Começou, ontem, deputados. E quem acompanhou a TV Câmara pôde assistir que no finalzinho, deputado Duduco, bem no finalzinho, houve uma votação da reforma de alguns artigos do Regimento Interno, para o número de deputados que farão parte das comissões e da Mesa. E aqueles eleitos que mudarem de partido perderão essa condição. O cálculo será feito conforme o resultado das urnas, e se houver mudança de partido, perde a condição. Por isso, acho que começou a se moralizar a Câmara dos Deputados.
Destaco também que a participação do coral da Assembléia Legislativa hoje é de muita importância. Esse coral iniciou, aos pouquinhos, com os nossos funcionários. Foi melhorando, deputado Duduco, ao longo do tempo e hoje é um excepcional coral. E se não posso ir lá assistir, pelo menos vou ficar torcendo pelo coral da Assembléia Legislativa, que estará em Criciúma, hoje, na disputa com outros corais, em nível internacional.
Srs. deputados, deputado Nilson Gonçalves, infelizmente o deputado Sérgio Godinho não está presente, mas o assunto que quero tratar e dialogar com s.exa. é que s.exa. dá a impressão de que somos contra as audiências públicas, que não concordamos com as audiências públicas. Mas não é isso! Eu sou a favor das audiências públicas, porque é uma forma da participação popular. Sou contra, e já repeti várias vezes, a forma como se está fazendo as audiências públicas.
Audiência pública no mesmo horário de sessão? Nós estávamos com uma sessão da comissão de Finanças e Tributação, com várias matérias importantes para serem votadas, e tinha uma audiência pública, no Tribunal de Contas, no mesmo horário. E nós, deputados que representamos a região produtora de madeira, não pudemos comparecer, porque não vi ainda ninguém estar em dois lugares ao mesmo tempo. Ou cumprimos com o nosso dever como deputado aqui, na comissão, ou vamos fazer demagogia lá, ou seja, das duas, uma.
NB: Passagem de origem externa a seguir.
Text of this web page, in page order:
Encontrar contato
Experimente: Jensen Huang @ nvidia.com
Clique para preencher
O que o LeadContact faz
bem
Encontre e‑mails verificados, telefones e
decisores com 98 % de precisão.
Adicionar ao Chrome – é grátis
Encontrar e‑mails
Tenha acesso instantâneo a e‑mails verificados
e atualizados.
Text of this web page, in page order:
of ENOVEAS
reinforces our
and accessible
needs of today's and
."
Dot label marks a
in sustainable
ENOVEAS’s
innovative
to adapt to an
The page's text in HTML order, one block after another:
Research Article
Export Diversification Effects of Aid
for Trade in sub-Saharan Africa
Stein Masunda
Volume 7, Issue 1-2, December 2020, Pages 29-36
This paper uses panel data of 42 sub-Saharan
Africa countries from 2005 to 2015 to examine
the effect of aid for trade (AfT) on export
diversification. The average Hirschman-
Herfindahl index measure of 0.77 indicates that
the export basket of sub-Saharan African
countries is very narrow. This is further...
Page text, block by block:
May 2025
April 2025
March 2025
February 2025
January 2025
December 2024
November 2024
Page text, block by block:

Então, preferimos, eu, o deputado Francisco Küster, o deputado Antônio Ceron e o deputado Reno Caromori, que representamos o setor produtivo da madeira, ficar aqui, cumprindo com o nosso dever, enquanto lá se fazia uma audiência pública, que, vou repetir aqui, deputado Francisco Küster, é encher lingüiça sem amarrar as pontas da tripa, porque não leva a nada, absolutamente a nada.
Todo mundo sabe que o setor madeireiro não é problema do estado de Santa Catarina, que não é problema do governo do estado de Santa Catarina, que é um problema em nível nacional, em nível mundial, que é problema da política econômica do país.
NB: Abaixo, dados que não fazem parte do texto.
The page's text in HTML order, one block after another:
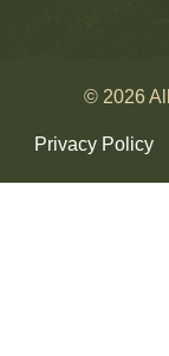
© 2026
Privacy Policy
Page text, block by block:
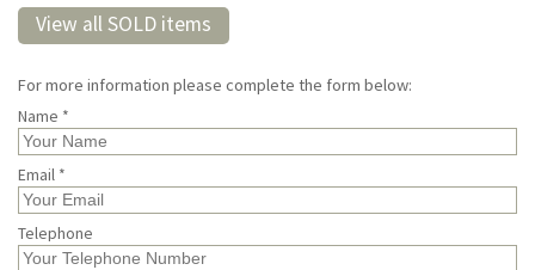
View all SOLD items
For more information please complete the form below:
Name *
Email *
Telephone
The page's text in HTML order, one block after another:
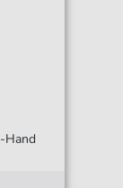
Hand
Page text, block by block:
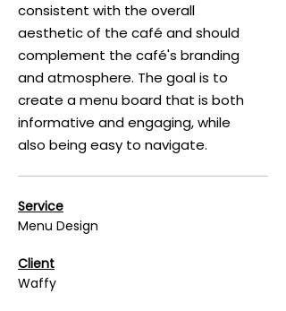
consistent with the overall
aesthetic of the café and should
complement the café's branding
and atmosphere. The goal is to
create a menu board that is both
informative and engaging, while
also being easy to navigate.
Service
Menu Design
Client
Waffy
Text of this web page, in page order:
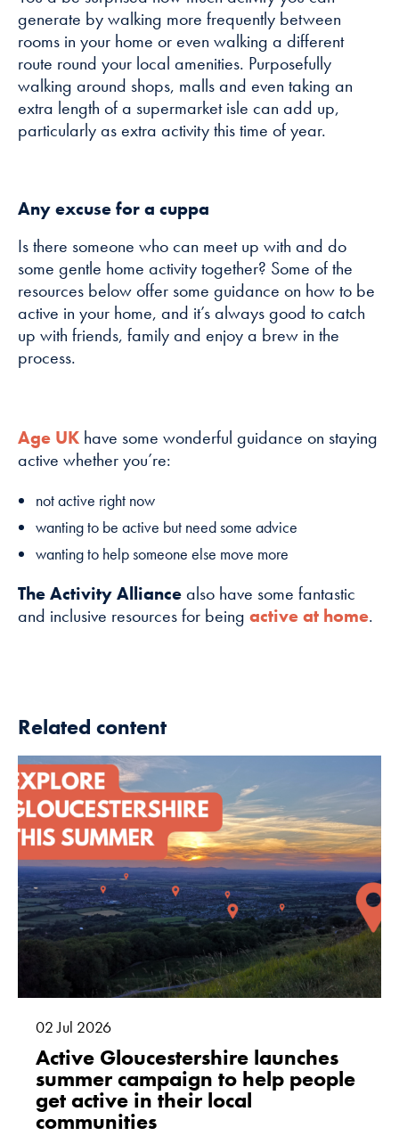
generate by walking more frequently between
rooms in your home or even walking a different
route round your local amenities. Purposefully
walking around shops, malls and even taking an
extra length of a supermarket isle can add up,
particularly as extra activity this time of year.
Any excuse for a cuppa
Is there someone who can meet up with and do
some gentle home activity together? Some of the
resources below offer some guidance on how to be
active in your home, and it’s always good to catch
up with friends, family and enjoy a brew in the
process.
Age UK have some wonderful guidance on staying
active whether you’re:
not active right now
wanting to be active but need some advice
wanting to help someone else move more
The Activity Alliancealso have some fantastic
and inclusive resources for being active at home.
Related content
02 Jul 2026
Active Gloucestershire launches
summer campaign to help people
get active in their local
communities
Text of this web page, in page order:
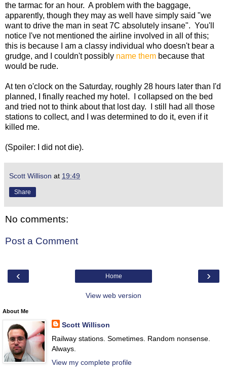
the tarmac for an hour. A problem with the baggage,
apparently, though they may as well have simply said "we
want to drive the man in seat 7C absolutely insane". You'll
notice I've not mentioned the airline involved in all of this;
this is because I am a classy individual who doesn't bear a
grudge, and I couldn't possibly name them because that
would be rude.
At ten o'clock on the Saturday, roughly 28 hours later than I'd
planned, I finally reached my hotel. I collapsed on the bed
and tried not to think about that lost day. I still had all those
stations to collect, and I was determined to do it, even if it
killed me.
(Spoiler: I did not die).
Scott Willison at 19:49
Share
No comments:
Post a Comment
‹ ›
Home
View web version
About Me
Scott Willison
Railway stations. Sometimes. Random nonsense.
Always.
View my complete profile
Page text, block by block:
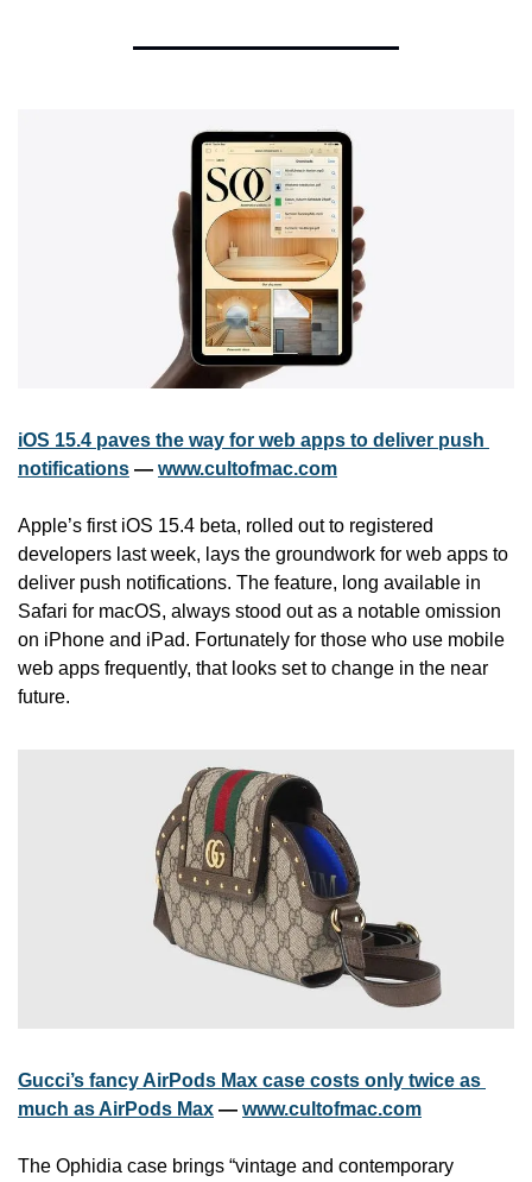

Deputado Duduco, a minha terra é a maior produtora de cabos de vassouras de madeira do mundo. Exportamos para o mundo inteiro. E estamos, todos, à beira da falência, não só pela queda do dólar, mas por várias circunstâncias.
Então, essas audiências públicas não levam a nenhum lugar, porque se fala, fala, gera-se expectativa de solução dos problemas e não se resolve. Eu sou totalmente contra, principalmente em horário de sessão, porque quando temos sessão, ou participamos aqui, das comissões ou vamos participar da audiência pública.
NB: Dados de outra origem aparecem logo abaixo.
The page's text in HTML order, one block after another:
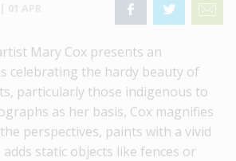
Mary Cox presents an
celebrating the hardy beauty of
particularly those indigenous to
as her basis, Cox magnifies
perspectives, paints with a vivid
static objects like fences or
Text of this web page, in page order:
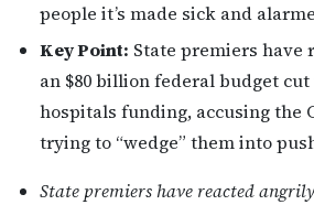
people it’s made sick and
Key Point: State premiers have
an $80 billion federal budget
hospitals funding, accusing the
trying to “wedge” them into
State premiers have reacted
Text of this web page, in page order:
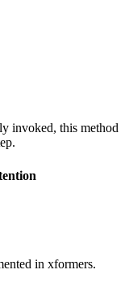
invoked, this method
in xformers.
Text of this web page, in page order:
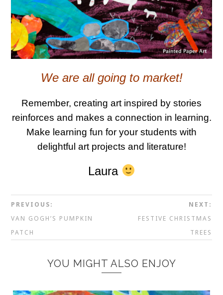
We are all going to market!
Remember, creating art inspired by stories
reinforces and makes a connection in learning.
Make learning fun for your students with
delightful art projects and literature!
Laura
PREVIOUS:
VAN GOGH’S PUMPKIN
PATCH
NEXT:
FESTIVE CHRISTMAS
TREES
YOU MIGHT ALSO ENJOY
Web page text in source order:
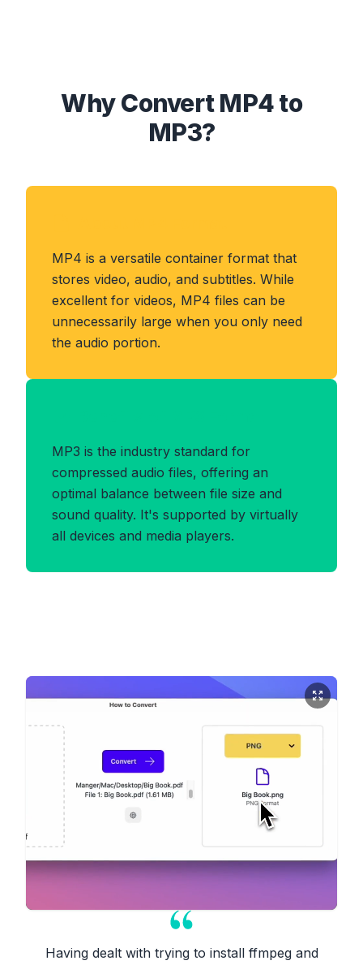
Why Convert MP4 to
MP3?
MP4 is a versatile container format that
stores video, audio, and subtitles. While
excellent for videos, MP4 files can be
unnecessarily large when you only need
the audio portion.
MP3 is the industry standard for
compressed audio files, offering an
optimal balance between file size and
sound quality. It's supported by virtually
all devices and media players.
Having dealt with trying to install ffmpeg and
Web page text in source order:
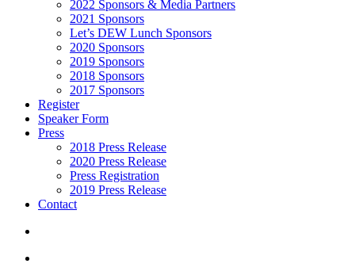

Sou totalmente contra! Quero deixar claro que sou a favor das audiências públicas que tenham sentido, que possam dar uma solução para a sociedade, o que é muito salutar. Agora, para fazer demagogia, eu não me presto.
Deputado Duduco, com relação ao crédito de ICMS, o governador do estado de Santa Catarina, Luiz Henrique da Silveira, estará em São Bento do Sul, sábado, dia 26, em reunião com os moveleiros e prefeitos da região, acompanhados pelo secretário da Infra-estrutura, Mauro Mariani, pelo presidente da Celesc, Miguel Ximenes, ocasião em que serão anunciadas novidades para o setor. A expectativa é a liberação de crédito de ICMS para abatimento do débito com a Celesc. Com essa reunião eu concordo, sim, porque aí vão apresentar uma solução para o problema!
Mas antes de ocupar esta tribuna, eu fiz um apelo ao sr. governador do estado pelo telefone, no sentido de que ele estenda esse benefício para a nossa região também. Nós queremos que todo o setor madeireiro que se encontra em crise, como Curitibanos, Lages, Campos Novos, Caçador, Videira, Correia Pinto, Lebon Régis, Santa Cecília, enfim, todo o setor que produz, receba esse benefício, porque é uma forma de apenas cotejar as despesas. Eles têm crédito de ICMS, pagam com o crédito a Celesc. É uma forma de evitar que o setor tire recurso do bolso para fazer frente às suas despesas.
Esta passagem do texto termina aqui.